▶ _Task item_
Could you reproduce the lines below from the one with "solution. Due to" through the one with "The two solutions"? Keep both ends and add nothing.

▶ _Data shown_
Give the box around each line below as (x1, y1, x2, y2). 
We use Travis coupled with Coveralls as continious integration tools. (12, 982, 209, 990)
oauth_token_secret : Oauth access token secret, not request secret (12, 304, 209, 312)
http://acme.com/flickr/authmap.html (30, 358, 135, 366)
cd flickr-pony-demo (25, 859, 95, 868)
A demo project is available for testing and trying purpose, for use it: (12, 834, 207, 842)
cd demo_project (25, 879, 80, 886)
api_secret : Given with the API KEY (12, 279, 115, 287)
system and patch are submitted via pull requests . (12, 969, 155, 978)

--

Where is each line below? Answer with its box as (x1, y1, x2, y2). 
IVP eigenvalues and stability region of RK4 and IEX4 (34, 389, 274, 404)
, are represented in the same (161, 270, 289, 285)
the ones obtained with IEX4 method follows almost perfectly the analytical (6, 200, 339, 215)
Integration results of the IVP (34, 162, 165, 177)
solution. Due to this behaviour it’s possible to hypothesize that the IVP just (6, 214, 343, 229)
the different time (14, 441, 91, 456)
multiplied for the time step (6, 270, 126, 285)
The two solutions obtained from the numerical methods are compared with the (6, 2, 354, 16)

==

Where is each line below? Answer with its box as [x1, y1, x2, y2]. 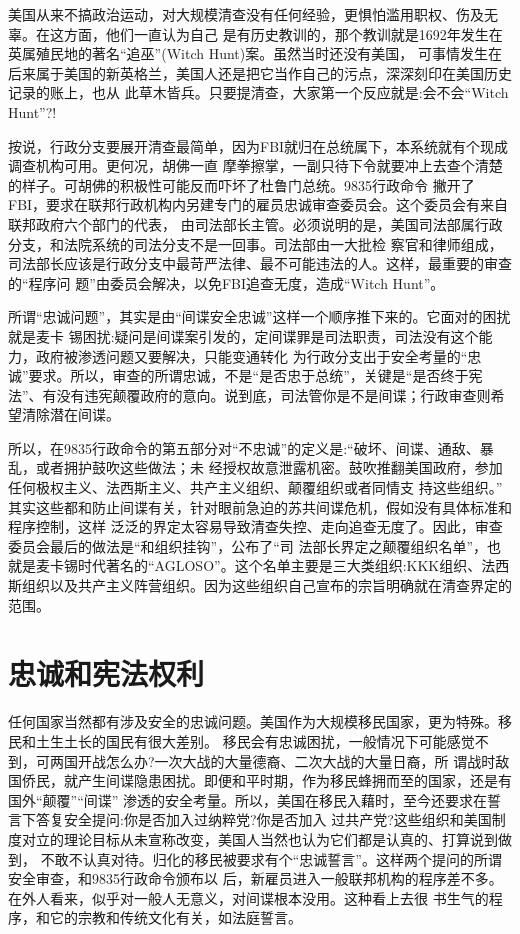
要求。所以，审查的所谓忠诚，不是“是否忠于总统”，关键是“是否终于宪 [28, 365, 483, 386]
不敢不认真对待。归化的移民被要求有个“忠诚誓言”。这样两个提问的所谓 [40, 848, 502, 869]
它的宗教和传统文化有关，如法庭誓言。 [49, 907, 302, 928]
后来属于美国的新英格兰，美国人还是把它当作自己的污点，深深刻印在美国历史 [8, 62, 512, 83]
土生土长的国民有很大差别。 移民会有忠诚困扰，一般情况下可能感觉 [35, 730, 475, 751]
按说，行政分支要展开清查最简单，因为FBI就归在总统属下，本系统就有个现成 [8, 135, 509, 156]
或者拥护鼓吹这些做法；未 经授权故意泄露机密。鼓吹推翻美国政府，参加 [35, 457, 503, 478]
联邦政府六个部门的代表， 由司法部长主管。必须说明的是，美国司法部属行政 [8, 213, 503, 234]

▶ _Response_
solution. Due to this behaviour it’s possible to hypothesize that the IVP just (6, 214, 343, 229)
the different time (14, 441, 91, 456)
multiplied for the time step (6, 270, 126, 285)
The two solutions obtained from the numerical methods are compared with the (6, 2, 354, 16)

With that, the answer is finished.